DADI images can be constructed in two modes: appending files and random sparse files. Read – only layer, each read – only can be in accordance with different types of size, each layer query interval, very fast. The writable layer consists of storing Raw Data and storing Index, which is organized by append only.

3, ZFile compression format

Standard compressed file formats, such as GZ, BZ2, and XZ, cannot efficiently perform random read and write operations. No matter which part of the compressed file is read, it needs to decompress from the header. In order to support layer blob compression and remote image on-demand reading, DADI introduces ZFile compression format. The ZFile compression format is shown in the following figure. It compresses data blocks of a fixed size and decompresses only the read data blocks. It supports a variety of effective compression algorithms, including LZ4, ZSTD, and Gzip.

4. Prefetch based on Trace

Only the location is remembered, not the data itself. When cold startup is applied, if there is trace record, DADI will pre-fetch the data to the local based on trace in advance, which adopts high concurrent read and is more efficient. Trace is stored in the image as a special layer for acceleration, invisible to the user, and can accommodate other acceleration files in the future. The green part of the figure below shows the acceleration layer, holds trace files, and other files.

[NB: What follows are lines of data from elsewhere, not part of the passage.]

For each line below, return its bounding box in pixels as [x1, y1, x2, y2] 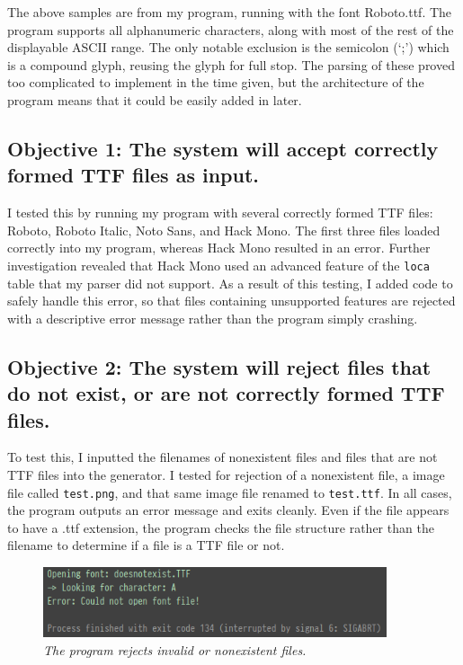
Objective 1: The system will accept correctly [7, 134, 439, 162]
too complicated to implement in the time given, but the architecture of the [7, 73, 424, 92]
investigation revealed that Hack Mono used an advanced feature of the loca [7, 255, 430, 274]
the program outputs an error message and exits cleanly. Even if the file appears [7, 501, 450, 519]
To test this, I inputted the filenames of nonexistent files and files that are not [7, 448, 438, 466]
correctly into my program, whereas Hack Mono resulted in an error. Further [7, 238, 431, 257]
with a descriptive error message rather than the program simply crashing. [7, 308, 418, 327]
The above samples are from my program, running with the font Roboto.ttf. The [7, 3, 452, 21]
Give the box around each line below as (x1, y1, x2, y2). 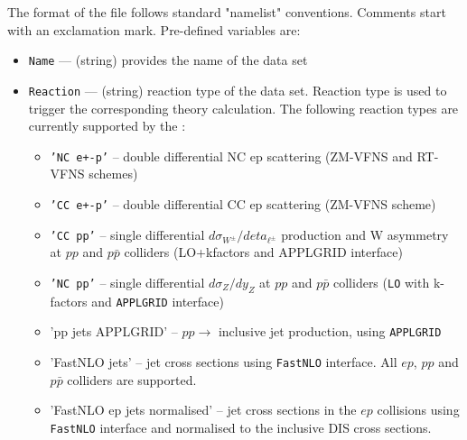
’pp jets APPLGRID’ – (50, 322, 178, 341)
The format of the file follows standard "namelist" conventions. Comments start (7, 3, 446, 21)
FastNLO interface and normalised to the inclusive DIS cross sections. (50, 417, 432, 436)
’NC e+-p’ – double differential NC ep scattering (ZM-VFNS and (50, 146, 413, 165)
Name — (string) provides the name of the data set (28, 50, 308, 69)
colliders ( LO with (332, 272, 430, 291)
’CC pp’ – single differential (50, 225, 205, 243)
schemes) (89, 164, 138, 183)
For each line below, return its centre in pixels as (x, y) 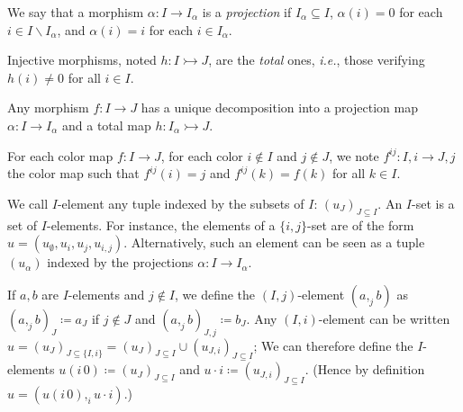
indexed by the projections (120, 262)
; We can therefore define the (333, 345)
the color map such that (73, 173)
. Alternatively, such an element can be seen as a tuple (274, 242)
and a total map (107, 125)
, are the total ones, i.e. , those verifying (317, 60)
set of (23, 224)
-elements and (106, 294)
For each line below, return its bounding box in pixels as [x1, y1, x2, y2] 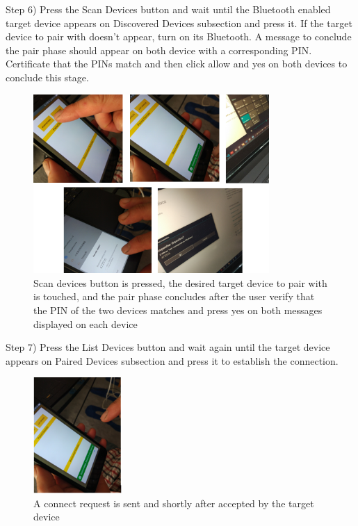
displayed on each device [33, 316, 138, 331]
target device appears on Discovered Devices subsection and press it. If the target [6, 15, 352, 30]
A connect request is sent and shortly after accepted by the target [33, 495, 314, 510]
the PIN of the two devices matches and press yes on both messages [33, 303, 323, 318]
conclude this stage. [6, 69, 89, 84]
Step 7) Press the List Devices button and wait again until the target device [6, 340, 330, 354]
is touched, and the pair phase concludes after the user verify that [33, 289, 315, 304]
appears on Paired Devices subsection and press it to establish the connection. [6, 353, 339, 368]
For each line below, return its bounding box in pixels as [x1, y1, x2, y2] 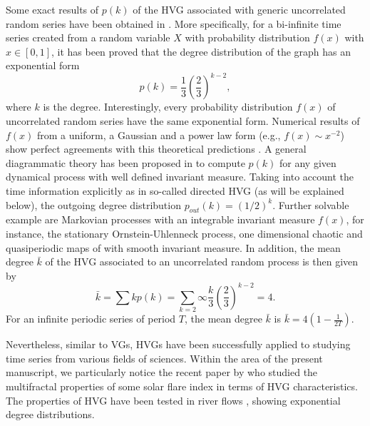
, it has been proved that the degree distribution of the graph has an [51, 44, 351, 59]
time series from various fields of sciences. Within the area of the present [6, 350, 323, 365]
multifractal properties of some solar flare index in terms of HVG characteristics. [6, 379, 358, 393]
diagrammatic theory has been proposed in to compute [6, 155, 245, 170]
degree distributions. [6, 407, 95, 422]
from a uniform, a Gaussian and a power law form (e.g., [37, 127, 281, 142]
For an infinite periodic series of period [6, 311, 176, 326]
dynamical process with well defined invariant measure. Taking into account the [6, 169, 354, 184]
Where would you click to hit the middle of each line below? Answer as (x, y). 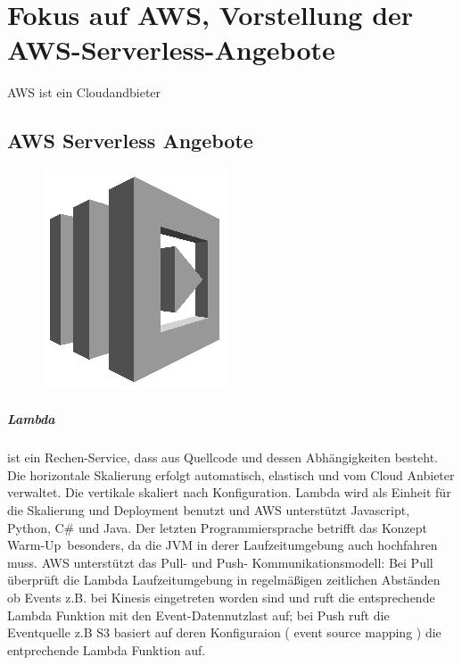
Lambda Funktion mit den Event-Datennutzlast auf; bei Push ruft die (198, 615)
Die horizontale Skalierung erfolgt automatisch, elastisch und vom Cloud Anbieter (231, 474)
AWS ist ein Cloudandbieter (84, 92)
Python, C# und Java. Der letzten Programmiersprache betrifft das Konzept (217, 527)
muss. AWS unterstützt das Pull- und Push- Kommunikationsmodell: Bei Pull (220, 562)
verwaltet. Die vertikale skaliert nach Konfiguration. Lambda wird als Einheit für (229, 492)
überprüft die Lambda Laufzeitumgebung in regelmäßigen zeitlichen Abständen (224, 580)
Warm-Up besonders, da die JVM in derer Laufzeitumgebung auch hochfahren (223, 545)
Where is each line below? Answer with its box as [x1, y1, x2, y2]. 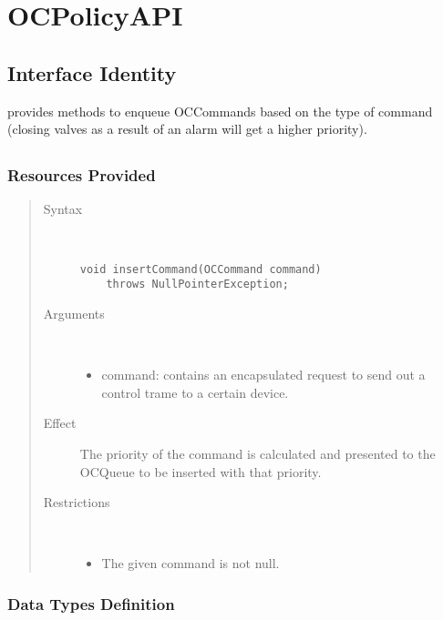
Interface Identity [7, 58, 177, 86]
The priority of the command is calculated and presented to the [79, 443, 436, 462]
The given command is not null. [101, 554, 280, 573]
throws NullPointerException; [106, 278, 289, 291]
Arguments [43, 303, 105, 322]
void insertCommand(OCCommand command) [79, 262, 322, 276]
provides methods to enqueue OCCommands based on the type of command [7, 101, 433, 120]
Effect [43, 413, 77, 432]
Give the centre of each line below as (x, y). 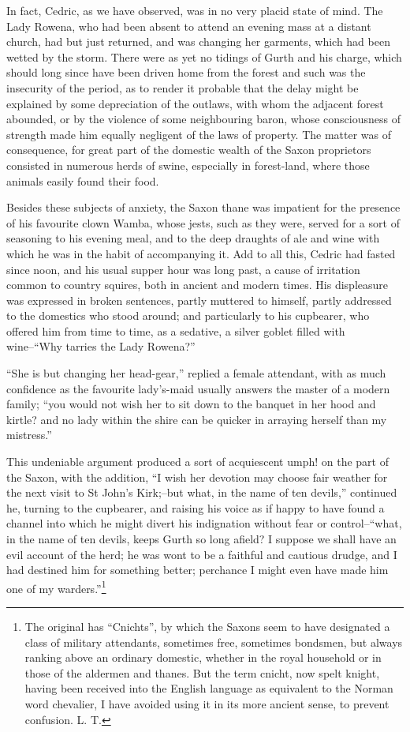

5, P2P transmission on demand

In our production environment, there are several critical applications that have been deployed on thousands of servers and contain up to gigabytes of layers, and the deployment of these applications puts a significant strain on Registry and the network infrastructure. To better handle such large applications, DADI caches recently used data blocks on the local disk of each host and transfers data between hosts in P2P mode.

1. Use tree topology to distribute data

• Each node caches recently used data blocks

• Cross-node requests have a high probability of hitting the parent node’s cache

• Missed requests are passed recursively up to registr

2. The topology is dynamically maintained by the root node

• Each layer has a separate transport topology

3. Deploy a root group for each equipment room

• Multi-node high availability architecture

• Division of labor based on consistency hashing

Large-scale startup time test

We compared the DADI container startup delay with.tgz images, Slacker, CRFS, LVM, and P2P image downloads. Using WordPress images on DockerHub.com, we looked at the cold startup delay for single instances. All servers and hosts are located in the same data center. As shown in the figure on the left, the results show that using DADI can significantly reduce the cold start time of the container.

We created 1000 VMS on the public cloud and used them as hosts for the container. Start 10 containers on each host for a total of 10,000 containers. The test uses Agility, a small program written in Python, to access the HTTP server and log the time on the server side. As shown in the figure on the right, the results show that the cold start of DADI is completed quickly in less than 3 seconds.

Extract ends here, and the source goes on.